In Kurdish provinces, legal Kurdish theatre was possible only after the state of emergency was liftet. In 2003, the first theatre play in the Kurdish language was performed at the DBŞT. It was Taziye from Murathan Mungan.

== 2010s ==
In Hakkari the Feqiyê Teyran Arts and Culture Centre which included a theatre group was founded in 2010. In Batman a city theater was established in 2012. In 2009 the Turkish Ministry of Culture supported a Kurdish play for the first time also financially. Subsequently, the theater company Destar received governmental subsidies until it was accused of supporting the Gezi Park protests.

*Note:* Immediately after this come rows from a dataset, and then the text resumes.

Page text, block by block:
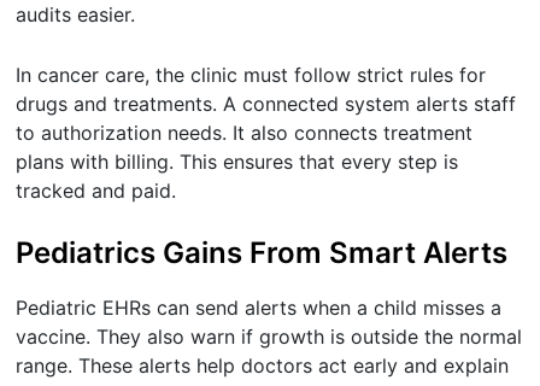
audits easier.
In cancer care, the clinic must follow strict rules for
drugs and treatments. A connected system alerts staff
to authorization needs. It also connects treatment
plans with billing. This ensures that every step is
tracked and paid.
Pediatrics Gains From Smart Alerts
Pediatric EHRs can send alerts when a child misses a
vaccine. They also warn if growth is outside the normal
range. These alerts help doctors act early and explain
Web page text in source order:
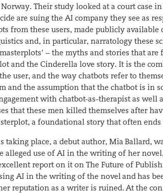
Their study looked at a court case
are suing the AI company they see as
from these users, made publicly
and, in particular, narratology these
– the myths and stories that
and the Cinderella love story. It is the
user, and the way chatbots refer to
and the assumption that the chatbot is in
with chatbot-as-therapist as well
that these men killed themselves after
a foundational story that often
taking place, a debut author, Mia Ballard,
alleged use of AI in the writing of her novel,
report on it on The Future of
AI in the writing of the novel and has
reputation as a writer is ruined. At the
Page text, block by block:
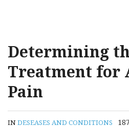
Determining
Treatment for
Pain
INDESEASES AND CONDITIONS
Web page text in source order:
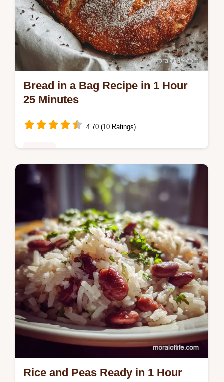
Bread in a Bag Recipe in 1 Hour
25 Minutes
4.70 (10 Ratings)
Discover the best bread in a bag recipe that
makes homemade bread easy. Features a
step-by-step timing guide and common
mistakes checklist for perfect results.
Rice and Peas Ready in 1 Hour
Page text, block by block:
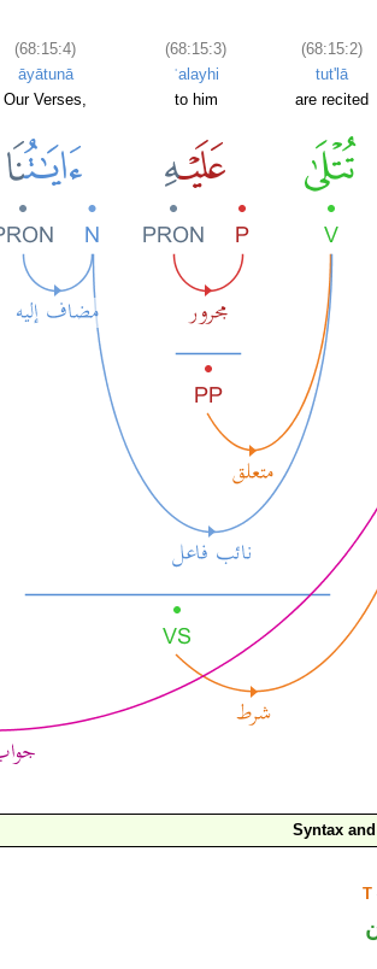
(68:15:4)
āyātunā
Our Verses,
(68:15:3)
ʿalayhi
to him
(68:15:2)
tut'lā
are recited
Syntax
T
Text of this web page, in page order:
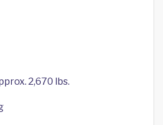
2,670 lbs.
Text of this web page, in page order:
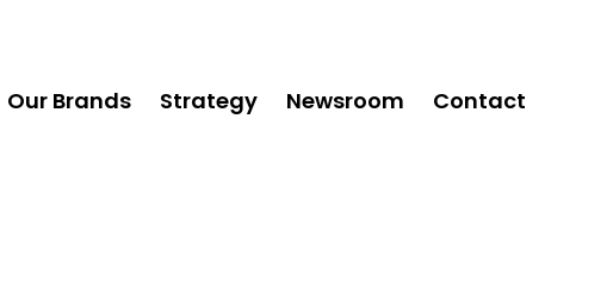
Our Brands Strategy Newsroom Contact
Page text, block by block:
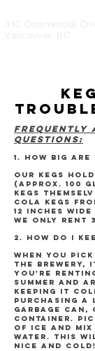
310 Commercial
Vancouver, BC
FREQUENTLY
QUESTIONS:
1. HOW BIG ARE
Our kegs
(approx. 100
kegs
Cola kegs
12 inches
We ONLY rent
2. HOW DO I
When you
the brewery,
you're
summer and
keeping it
purchasing
garbage can,
container.
of ice and
water. This
nice and cold!
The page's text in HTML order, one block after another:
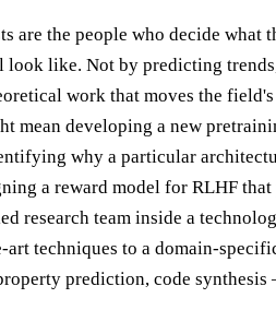
are the people who decide what
look like. Not by predicting
work that moves the
mean developing a new
why a particular
a reward model for RLHF
research team inside a
art techniques to a domain-
prediction, code

In February 2012 a Kurdish translation of William Shakespeare's Hamlet by Kawa Nemir, was staged in the Netherlands within the framework of the 400 year celebration of diplomatic relations between Turkey and the Netherlands. Hamlet was translated by Kawa Nemir and performed by the Diyarbakir Municipality Theatre under the direction of Celil Toksöz from the Dutch Theater Rast. The Kurdish adaption also included Dengbêjs as narrators. After the failed military coup of 2016 the situation for Kurdish theatre turned dire as most of the arrested actors were Kurdish and the Government shut down the three city theaters in Diyarbakir, Hakkari and Batman which all staged plays in the Kurdish language. In Diyarbakir the dismissed actors then founded the Amed City Theatre with which they organized several performances starting from 2017 with Dawiya Dawi (Finally).